- _ACTIVITY_:
Retype the entries below exactly, dropping the images.

- _RECORDS_:
# # # #

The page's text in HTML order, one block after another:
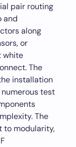
pair routing
and
along
or
white
The
installation
test
The
to modularity,
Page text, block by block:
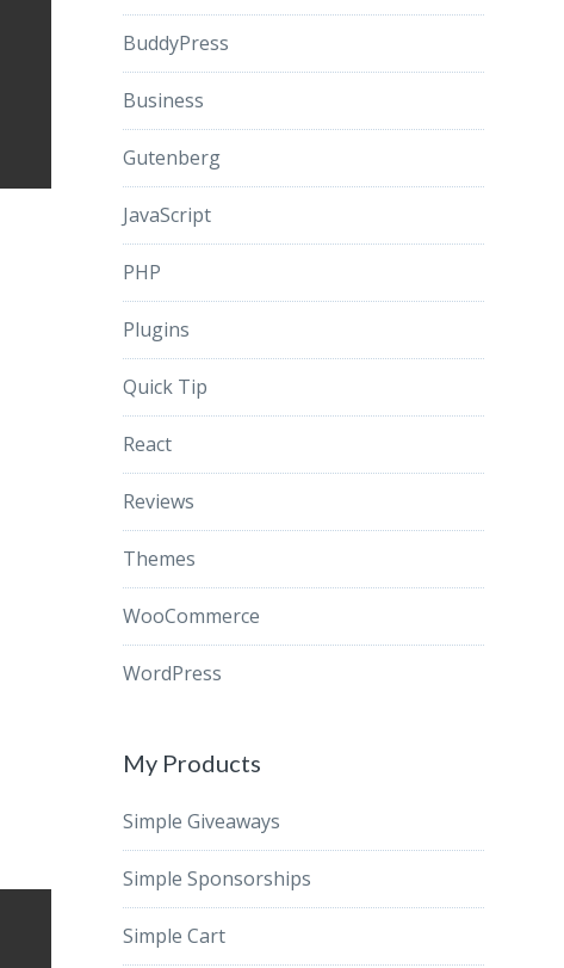
BuddyPress
Business
Gutenberg
JavaScript
PHP
Plugins
Quick Tip
React
Reviews
Themes
WooCommerce
WordPress
My Products
Simple Giveaways
Simple Sponsorships
Simple Cart
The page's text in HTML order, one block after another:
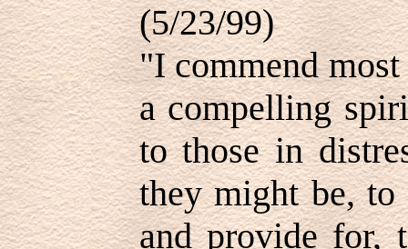
(5/23/99)
"I commend
a compelling
to those in
they might be, to
and provide for,
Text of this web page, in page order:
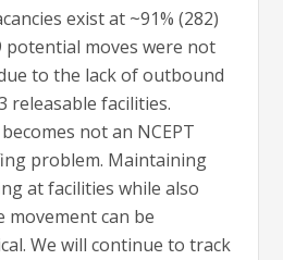
exist at ~91% (282)
potential moves were not
to the lack of outbound
releasable facilities.
not an NCEPT
problem. Maintaining
at facilities while also
can be
We will continue to track
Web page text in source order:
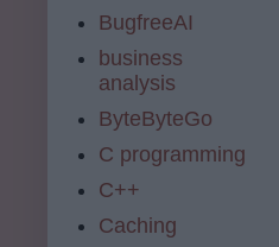
BugfreeAI
business
analysis
ByteByteGo
C programming
C++
Caching
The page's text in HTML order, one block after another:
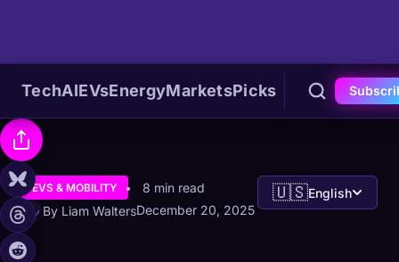
TechAIEVsEnergyMarketsPicks
EVS & MOBILITY
8 min read
By Liam WaltersDecember 20, 2025
🇺🇸English
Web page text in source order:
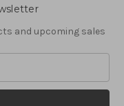
and upcoming sales
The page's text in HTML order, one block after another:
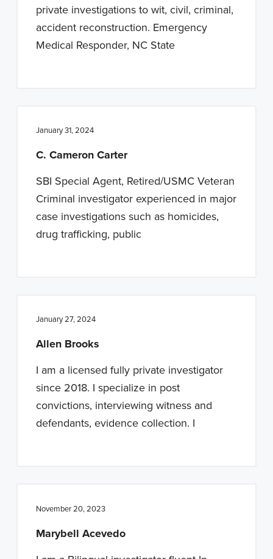
private investigations to wit, civil, criminal,
accident reconstruction. Emergency
Medical Responder, NC State
January 31, 2024
C. Cameron Carter
SBI Special Agent, Retired/USMC Veteran
Criminal investigator experienced in major
case investigations such as homicides,
drug trafficking, public
January 27, 2024
Allen Brooks
I am a licensed fully private investigator
since 2018. I specialize in post
convictions, interviewing witness and
defendants, evidence collection. I
November 20, 2023
Marybell Acevedo
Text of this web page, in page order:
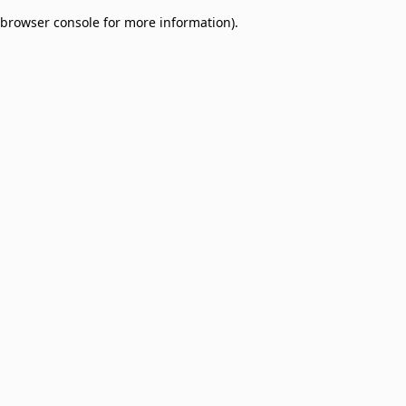
browser console for more information).
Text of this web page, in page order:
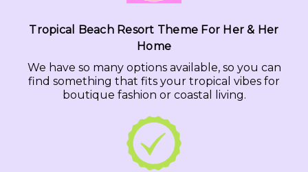
Tropical Beach Resort Theme For Her & Her
Home
We have so many options available, so you can
find something that fits your tropical vibes for
boutique fashion or coastal living.
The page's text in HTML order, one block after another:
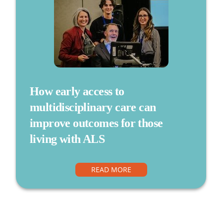
How early access to
multidisciplinary care can
improve outcomes for those
living with ALS
READ MORE
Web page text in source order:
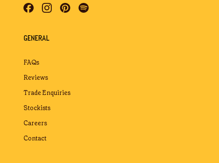
GENERAL
FAQs
Reviews
Trade Enquiries
Stockists
Careers
Contact
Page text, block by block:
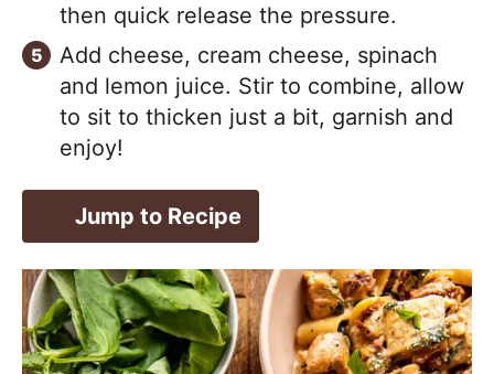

# # # #

- _WRITTEN ANSWER_:
The page's text in HTML order, one block after another:
pair routing
and
along
or
white
The
installation
test
The
to modularity,
Page text, block by block:
BuddyPress
Business
Gutenberg
JavaScript
PHP
Plugins
Quick Tip
React
Reviews
Themes
WooCommerce
WordPress
My Products
Simple Giveaways
Simple Sponsorships
Simple Cart
The page's text in HTML order, one block after another:
(5/23/99)
"I commend
a compelling
to those in
they might be, to
and provide for,
Text of this web page, in page order:
exist at ~91% (282)
potential moves were not
to the lack of outbound
releasable facilities.
not an NCEPT
problem. Maintaining
at facilities while also
can be
We will continue to track
Web page text in source order:
BugfreeAI
business
analysis
ByteByteGo
C programming
C++
Caching
The page's text in HTML order, one block after another:
TechAIEVsEnergyMarketsPicks
EVS & MOBILITY
8 min read
By Liam WaltersDecember 20, 2025
🇺🇸English
Web page text in source order:
and upcoming sales
The page's text in HTML order, one block after another:
private investigations to wit, civil, criminal,
accident reconstruction. Emergency
Medical Responder, NC State
January 31, 2024
C. Cameron Carter
SBI Special Agent, Retired/USMC Veteran
Criminal investigator experienced in major
case investigations such as homicides,
drug trafficking, public
January 27, 2024
Allen Brooks
I am a licensed fully private investigator
since 2018. I specialize in post
convictions, interviewing witness and
defendants, evidence collection. I
November 20, 2023
Marybell Acevedo
Text of this web page, in page order:
browser console for more information).
Text of this web page, in page order:
Tropical Beach Resort Theme For Her & Her
Home
We have so many options available, so you can
find something that fits your tropical vibes for
boutique fashion or coastal living.
The page's text in HTML order, one block after another:
How early access to
multidisciplinary care can
improve outcomes for those
living with ALS
READ MORE
Web page text in source order:
GENERAL
FAQs
Reviews
Trade Enquiries
Stockists
Careers
Contact
Page text, block by block:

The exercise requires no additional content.